Part (a): Which Models Give the Best Performance?

MARS achieves the lowest test RMSE (1.172), followed by SVM (2.073), NNet (2.501), and KNN (3.122).

MARS wins for structural reasons: the true data-generating function is a sum of smooth low-dimensional terms (a sine interaction, a quadratic, two linears), exactly the kind of structure that MARS’s piecewise polynomial basis represents efficiently. The best-tuned model used degree = 2 (allowing interactions between predictors) and 14 pruned terms.

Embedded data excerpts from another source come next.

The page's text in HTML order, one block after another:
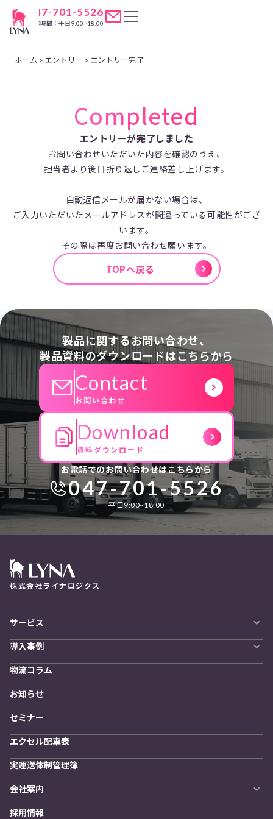
047-701-5526
営業時間：平日9:00~18:00
ホーム > エントリー > エントリー完了
Completed
エントリーが完了しました
お問い合わせいただいた内容を確認のうえ、
担当者より後日折り返しご連絡差し上げます。
自動返信メールが届かない場合は、
ご入力いただいたメールアドレスが間違っている可能性がござ
います。
その際は再度お問い合わせ願います。
TOPへ戻る
製品に関するお問い合わせ、
製品資料のダウンロードはこちらから
Contact
お問い合わせ
Download
資料ダウンロード
お電話でのお問い合わせはこちらから
047-701-5526
平日9:00~18:00
株式会社ライナロジクス
サービス
LYNA DXプラットフォーム
発着管理オプション
訪問計画
物流拠点最適化
開発者向けサービス
導入事例
導入をご検討の方へ
物流コラム
お知らせ
セミナー
エクセル配車表
実運送体制管理簿
会社案内
私たちの想い
採用情報
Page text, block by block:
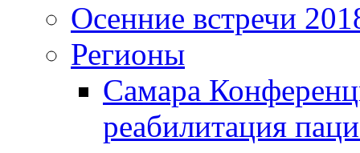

SVM is the second-best model. Its RBF kernel can represent arbitrary smooth functions, but unlike MARS it has no mechanism for discarding noise predictors, so the five uninformative dimensions add estimation variance.

KNN performs worst. Euclidean distance is computed across all 10 predictors; the five noise dimensions dilute the signal from the informative ones, so even the optimal k gives a poor bias-variance trade-off.

Part (b): Does MARS Select the Informative Predictors?

vi_72 <- varImp(mars_72)$importance
vi_72$Predictor <- rownames(vi_72)

# varImp drops zero-importance predictors — rebuild with all 10 explicitly
all_preds <- data.frame(Predictor = paste0("X", 1:10), Overall = 0)
all_preds$Overall <- ifelse(
  all_preds$Predictor %in% vi_72$Predictor,
  vi_72$Overall[match(all_preds$Predictor, vi_72$Predictor)], 0
)
all_preds$Role <- ifelse(all_preds$Predictor %in% paste0("X", 1:5),
                         "Informative (X1-X5)", "Noise (X6-X10)")

# Hardcode exact order: noise group at bottom, informative sorted by importance
desired_order <- c("X6","X7","X8","X9","X10","X3","X5","X2","X4","X1")
all_preds$Predictor <- factor(all_preds$Predictor, levels = desired_order)

ggplot(all_preds, aes(x = Predictor, y = Overall, fill = Role)) +
  geom_col(width = 0.6) +
  coord_flip() +
  scale_fill_manual(
    values = c("Informative (X1-X5)" = "#2166ac",
               "Noise (X6-X10)"      = "#d73027")
  ) +
  labs(
    title    = "MARS Correctly Identifies Informative Predictors and Discards Noise",
    subtitle = "All five noise predictors (X6-X10) receive exactly zero importance",
    x = NULL, y = "Importance (scaled 0-100)", fill = NULL
  ) +
  theme_minimal(base_size = 13)

vi_72 <- arrange(all_preds, desc(Overall))

vi_table <- vi_72 |>
  select(Predictor, Type = Role, Importance = Overall) |>
  mutate(
    Type       = ifelse(grepl("Informative", Type), "Informative", "Noise"),
    Importance = round(Importance, 1)
  )

knitr::kable(vi_table, row.names = FALSE,
             caption = "MARS variable importance for the Friedman data",
             )

MARS variable importance for the Friedman data
Predictor	Type	Importance
X1	Informative	100.0
X4	Informative	75.2
X2	Informative	48.7
X5	Informative	15.5
X3	Informative	0.0
X6	Noise	0.0
X7	Noise	0.0
X8	Noise	0.0
X9	Noise	0.0
X10	Noise	0.0

MARS perfectly separates signal from noise. All five noise predictors receive zero importance, meaning MARS’s pruning algorithm found no basis functions involving X6 through X10 that improved the model enough to retain — they were discarded entirely.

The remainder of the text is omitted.